In the realm of autonomous driving, accurately detecting surrounding obstacles is crucial for effective decision-making. Traditional methods primarily rely on 3D bounding boxes to represent these obstacles, which often fail to capture the complexity of irregularly shaped, real-world objects. To overcome these limitations, we present GUIDE, a novel framework that utilizes 3D Gaussians for instance detection and occupancy prediction. Unlike conventional occupancy prediction methods, GUIDE also offers robust tracking capabilities. Our framework employs a sparse representation strategy, using Gaussian-to-Voxel Splatting to provide fine-grained, instance-level occupancy data without the computational demands associated with dense voxel grids. Experimental validation on the nuScenes dataset demonstrates GUIDE's performance, with an instance occupancy mAP of 21.61, marking a 50\% improvement over existing methods, alongside competitive tracking capabilities.

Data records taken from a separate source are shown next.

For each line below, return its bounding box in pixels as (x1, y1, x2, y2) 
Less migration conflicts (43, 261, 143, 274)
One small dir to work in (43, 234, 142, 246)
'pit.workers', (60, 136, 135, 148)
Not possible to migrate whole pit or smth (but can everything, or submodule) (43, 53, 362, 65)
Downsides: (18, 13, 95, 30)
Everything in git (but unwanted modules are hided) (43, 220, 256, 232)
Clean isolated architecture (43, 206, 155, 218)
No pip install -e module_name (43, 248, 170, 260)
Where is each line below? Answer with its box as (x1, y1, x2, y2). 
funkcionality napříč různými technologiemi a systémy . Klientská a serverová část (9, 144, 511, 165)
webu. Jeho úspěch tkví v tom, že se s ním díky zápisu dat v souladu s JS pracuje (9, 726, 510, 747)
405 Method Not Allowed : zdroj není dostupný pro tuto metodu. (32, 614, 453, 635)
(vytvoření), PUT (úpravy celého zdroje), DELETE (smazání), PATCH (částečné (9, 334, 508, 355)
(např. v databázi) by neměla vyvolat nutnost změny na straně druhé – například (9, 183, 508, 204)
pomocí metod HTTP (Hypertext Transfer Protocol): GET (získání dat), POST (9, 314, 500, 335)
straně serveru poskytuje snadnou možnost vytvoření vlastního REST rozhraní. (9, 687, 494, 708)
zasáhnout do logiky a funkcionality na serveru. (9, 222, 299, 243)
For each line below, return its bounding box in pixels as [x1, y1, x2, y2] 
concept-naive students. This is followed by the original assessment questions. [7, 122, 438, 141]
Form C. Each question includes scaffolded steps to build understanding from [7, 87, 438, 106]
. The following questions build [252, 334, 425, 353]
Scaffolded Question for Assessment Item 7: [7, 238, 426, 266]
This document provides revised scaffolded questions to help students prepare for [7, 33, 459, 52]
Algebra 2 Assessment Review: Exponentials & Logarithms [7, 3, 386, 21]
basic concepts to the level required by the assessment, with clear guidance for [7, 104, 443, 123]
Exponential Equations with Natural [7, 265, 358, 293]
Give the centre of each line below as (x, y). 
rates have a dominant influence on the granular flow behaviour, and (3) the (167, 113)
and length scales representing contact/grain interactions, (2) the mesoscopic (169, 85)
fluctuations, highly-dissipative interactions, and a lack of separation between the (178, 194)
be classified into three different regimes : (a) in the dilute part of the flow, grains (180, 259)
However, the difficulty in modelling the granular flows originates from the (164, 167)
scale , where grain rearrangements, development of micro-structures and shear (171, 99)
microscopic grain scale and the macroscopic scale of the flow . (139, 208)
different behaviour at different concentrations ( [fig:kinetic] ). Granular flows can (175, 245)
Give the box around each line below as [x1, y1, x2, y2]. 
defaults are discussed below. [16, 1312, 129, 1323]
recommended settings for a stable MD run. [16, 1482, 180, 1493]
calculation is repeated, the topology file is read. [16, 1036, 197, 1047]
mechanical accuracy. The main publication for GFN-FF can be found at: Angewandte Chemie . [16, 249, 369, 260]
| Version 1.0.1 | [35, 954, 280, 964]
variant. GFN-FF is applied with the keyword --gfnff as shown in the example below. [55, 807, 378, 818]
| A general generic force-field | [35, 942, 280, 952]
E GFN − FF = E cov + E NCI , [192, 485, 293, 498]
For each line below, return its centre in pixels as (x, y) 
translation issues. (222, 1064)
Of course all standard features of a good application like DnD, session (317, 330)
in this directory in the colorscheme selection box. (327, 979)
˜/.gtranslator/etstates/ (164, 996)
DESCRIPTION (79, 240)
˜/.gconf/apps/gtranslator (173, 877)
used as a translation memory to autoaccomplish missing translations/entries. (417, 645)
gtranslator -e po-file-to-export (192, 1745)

GUIDE establishes a new benchmark in autonomous perception systems, effectively combining precision with computational efficiency to better address the complexities of real-world driving environments.

Paper Structure

This paper contains 33 sections, 6 equations, 5 figures, 8 tables.

Figures (5)

  • Figure 1: Framework of our GUIDE. Instance queries and their anchors are subsequently initialized and iteratively updated through interactions with image features using the instance decoder. The updated top-k instances are combined with those in the historical instance bank to form a new candidate instance set. Each instance is then associated with multiple 3D Gaussians, which serve as their representations. These Gaussians are refined iteratively through a 5-layer Gaussian Decoder. Subsequently, instance occupancy predictions are generated via Gaussian-to-Voxel Splatting. And aggregating Gaussian features allows reconstruction of instance-level representations to predict each instance's bounding box and category. Additionally, the top-k instances update the instance bank, adding temporal information to aid inference for later frames. Meanwhile, we assign unique IDs to instances whose confidence scores exceed a predefined threshold in the instance bank for instance tracking across frames.
  • Figure 2: Visualization results for 3D instance occupancy prediction on nuScenes. The different colors are used to represent the occupancy predictions for various instances. The background points are included to aid scene comprehension and are not utilized during the model inference process.
  • Figure 3: Visualization for occupancy with different voxel sizes when processing the Gaussian-to-Voxel Splatting.
  • Figure 4: Visualization for 3D instance occupancy prediction with different number of Gaussians for each instance.
  • Figure 5: More Visualization results for 3D instance occupancy prediction on nuScenes. The different colors are used to represent the occupancy predictions for various instances. The background points are included to aid scene comprehension and are not utilized during the model inference process.